** GIVEN DATA follows **
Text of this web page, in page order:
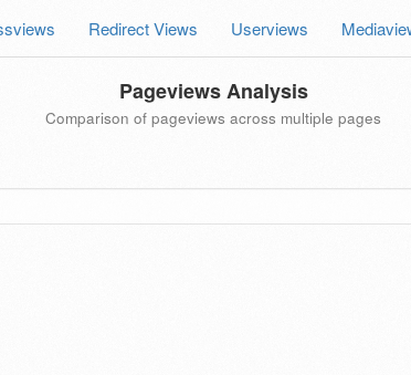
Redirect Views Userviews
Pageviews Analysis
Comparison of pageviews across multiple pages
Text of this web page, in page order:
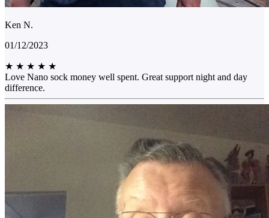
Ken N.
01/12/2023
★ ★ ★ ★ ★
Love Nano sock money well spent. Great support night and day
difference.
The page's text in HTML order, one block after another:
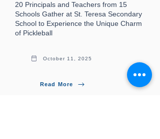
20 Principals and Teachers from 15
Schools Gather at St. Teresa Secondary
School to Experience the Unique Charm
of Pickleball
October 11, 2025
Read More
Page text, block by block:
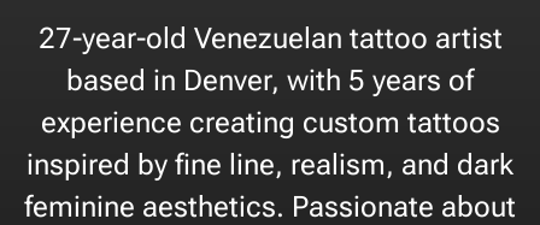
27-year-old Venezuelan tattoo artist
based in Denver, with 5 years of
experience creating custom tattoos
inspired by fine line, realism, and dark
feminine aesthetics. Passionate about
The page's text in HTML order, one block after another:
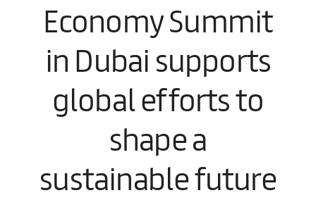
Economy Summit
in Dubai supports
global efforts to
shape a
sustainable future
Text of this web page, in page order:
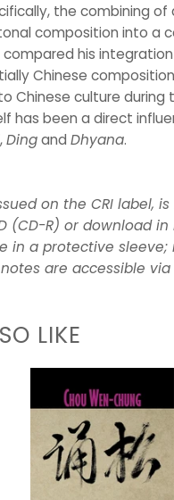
** End of GIVEN DATA **
> **WORK INSTRUCTION**: No images belong in the copy. Transcribe every record exactly.

> **WRITTEN ANSWER**:
Text of this web page, in page order:
Redirect Views Userviews
Pageviews Analysis
Comparison of pageviews across multiple pages
Text of this web page, in page order:
Ken N.
01/12/2023
★ ★ ★ ★ ★
Love Nano sock money well spent. Great support night and day
difference.
The page's text in HTML order, one block after another:
20 Principals and Teachers from 15
Schools Gather at St. Teresa Secondary
School to Experience the Unique Charm
of Pickleball
October 11, 2025
Read More
Page text, block by block:
27-year-old Venezuelan tattoo artist
based in Denver, with 5 years of
experience creating custom tattoos
inspired by fine line, realism, and dark
feminine aesthetics. Passionate about
The page's text in HTML order, one block after another:
Economy Summit
in Dubai supports
global efforts to
shape a
sustainable future
Text of this web page, in page order:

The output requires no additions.